2: Some sort of national security argument, where production being cut off during war would be a serious concern. My general thought on this one is that if something is specifically important for national security, broad reaching taxes on all imports probably aren't as useful as targeted government interventions in those specific industries. The government can build whatever factories it wants or contract people to do specific things if it passes a law to do so. If we're worried that we need a domestic supply of beets(randomly selected example) and the government is willing to produce them at a loss for national security reasons, they should probably just do that rather than tax imports of coffee, chocolate, bananas, beets, beef, and cars in order to encourage domestic production of beets. The broad spectrum nature of across the board tariffs doesn't specifically protect any given industry, unless the specific protection desired is "nothing should be imported, only ever produced domestically."

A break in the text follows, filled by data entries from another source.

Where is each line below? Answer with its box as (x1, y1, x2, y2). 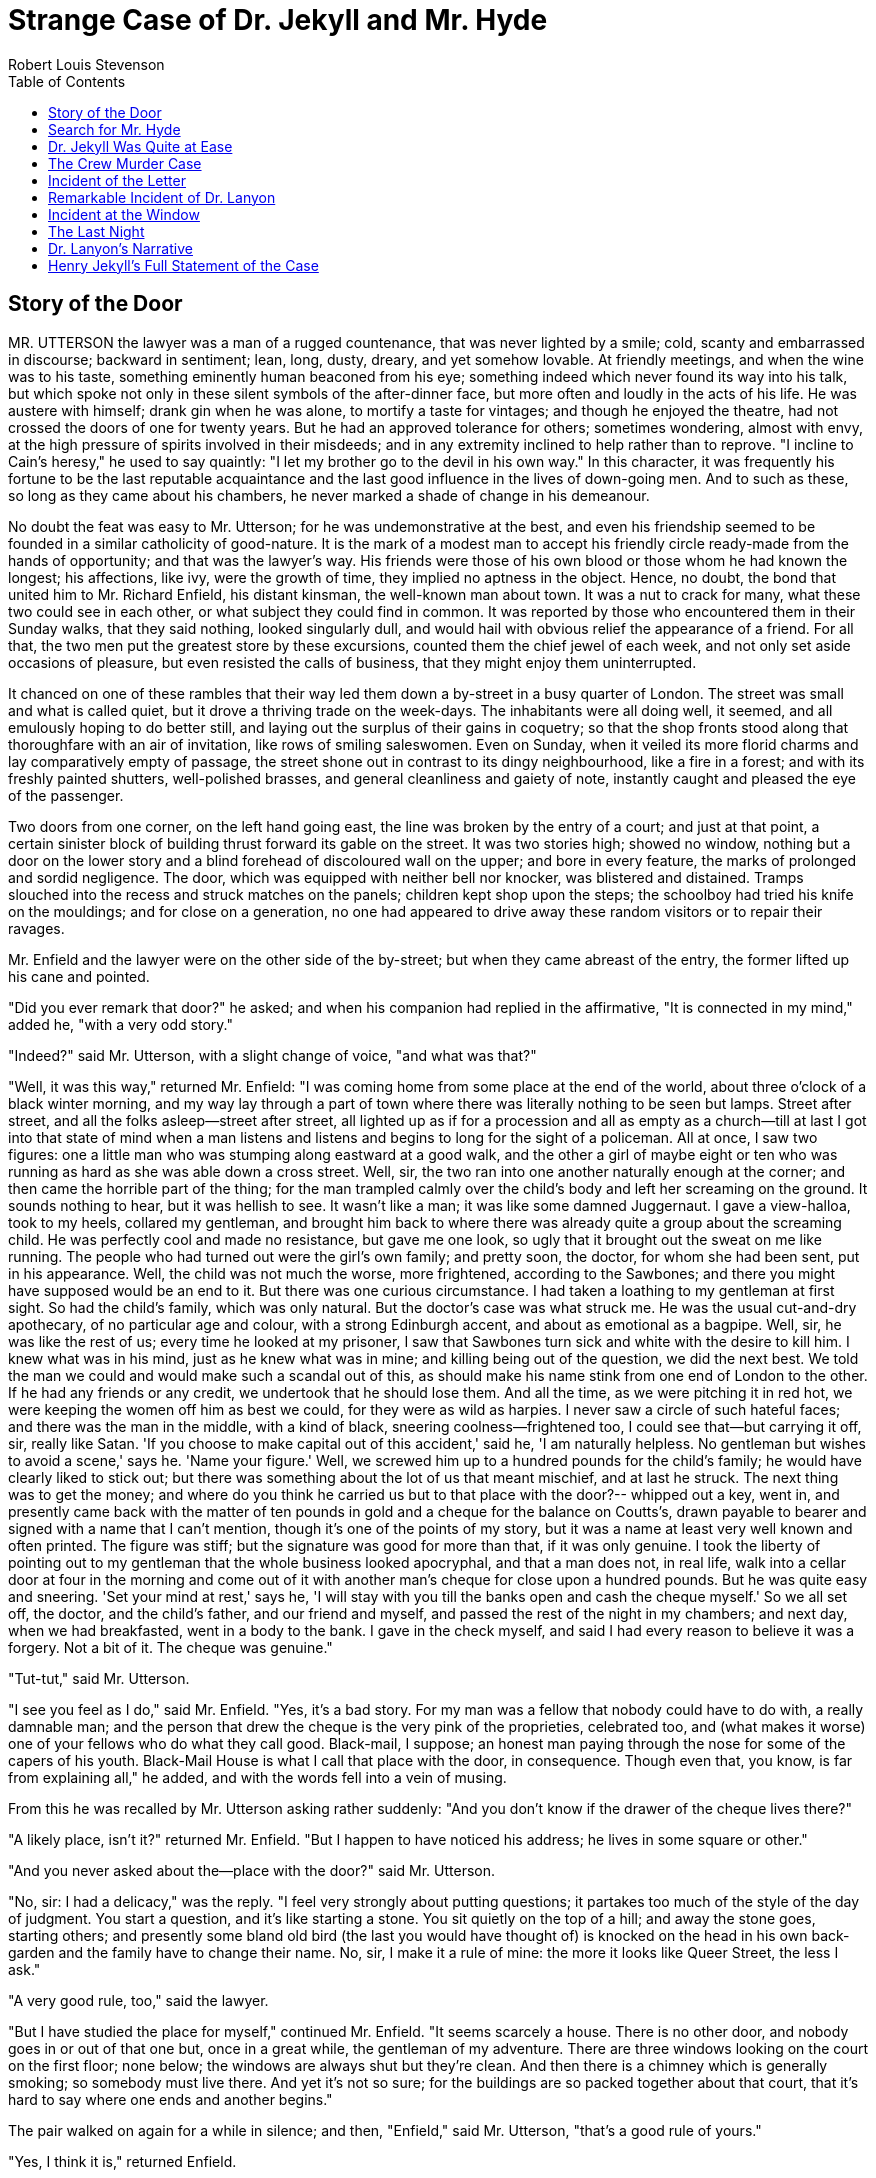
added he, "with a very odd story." (8, 1015, 233, 1033)
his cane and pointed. (8, 967, 150, 985)
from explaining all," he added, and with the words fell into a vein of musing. (8, 1768, 507, 1786)
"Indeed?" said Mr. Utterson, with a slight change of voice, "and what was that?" (8, 1046, 537, 1064)
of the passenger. (8, 786, 124, 804)
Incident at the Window (48, 205, 200, 223)
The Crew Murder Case (48, 154, 202, 172)
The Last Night (48, 222, 145, 240)
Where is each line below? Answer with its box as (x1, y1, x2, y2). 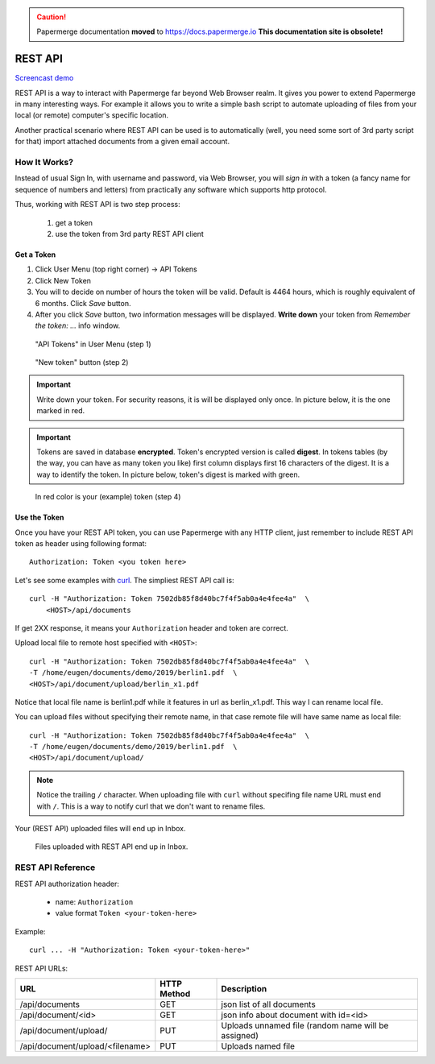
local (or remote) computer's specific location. (14, 110, 169, 120)
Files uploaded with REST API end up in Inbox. (35, 842, 188, 851)
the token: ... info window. (35, 321, 121, 330)
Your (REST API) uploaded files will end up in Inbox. (14, 824, 186, 834)
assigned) (221, 1029, 259, 1041)
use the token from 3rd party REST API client (55, 229, 205, 238)
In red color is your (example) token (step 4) (35, 492, 181, 502)
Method (159, 987, 191, 999)
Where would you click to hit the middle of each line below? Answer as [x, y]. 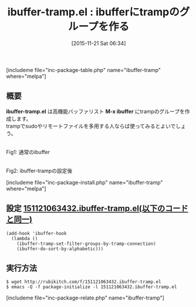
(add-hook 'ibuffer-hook [36, 233]
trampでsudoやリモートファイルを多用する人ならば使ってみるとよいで [91, 126]
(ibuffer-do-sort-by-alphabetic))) [60, 249]
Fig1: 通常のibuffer [28, 152]
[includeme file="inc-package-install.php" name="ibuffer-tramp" [85, 182]
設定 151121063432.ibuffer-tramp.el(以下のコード [97, 209]
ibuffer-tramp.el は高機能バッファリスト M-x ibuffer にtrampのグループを [95, 111]
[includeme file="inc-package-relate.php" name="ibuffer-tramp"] [85, 298]
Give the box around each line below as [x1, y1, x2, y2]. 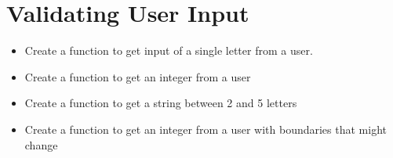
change [24, 136, 58, 153]
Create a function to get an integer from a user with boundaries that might [24, 120, 387, 137]
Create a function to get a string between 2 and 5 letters [24, 95, 297, 111]
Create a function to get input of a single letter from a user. [24, 42, 313, 59]

3: Historically speaking tariffs were a major source of government revenue. There was no income tax in the very early US (and this was the case in many places), and tariffs were seen as an efficient way to raise a lot of money for the government. At the time it was also something that was a lot easier to measure than things like property value, sales, or individual income, because all the goods had to come in through a port. Pretty easy to check the majority of the things coming in, compared to other taxation methods. A major argument in the time period was actually that the government was making too much revenue, such that it was constricting the growth of the private economy! A huge debate in the 1880s and 1890s was on how the share of government revenue could be lowered, and the growth of the economy could be encouraged. Republicans argued that implementing more tariffs would actually reduce imports and lead to lower revenues, which was the stated goal of the McKinley tariffs.
The general reason some people oppose tariffs overall is that they represent an approach to economic growth based on zero-sum thinking, i.e. an idea that if another country experiences economic growth, ours must suffer economic decline. There tends to be more support from many people behind the idea that international trade allows multiple economies to grow in tandem, as I understand it, but I'm definitely not an expert in this stuff, haha. I just find the historical aspect interesting.
On your second point, describing it as a major export economy in the period I describe is maybe not capturing the scenario, because we were in the middle of a major change in manufacturing. We were major importers of manufactured goods in the preceding time period, and we exported agricultural goods! The period from 1890 to 1910 roughly(depending on when you draw the cutoff) is when the US mainly started exporting manufactured goods more than importing them, and it was a massive transition. The period we're talking about is probably best understood as when we were in the process of industrializing more.
It's fair to point out that the economy was pretty different at the time, but it was different in a bigger way.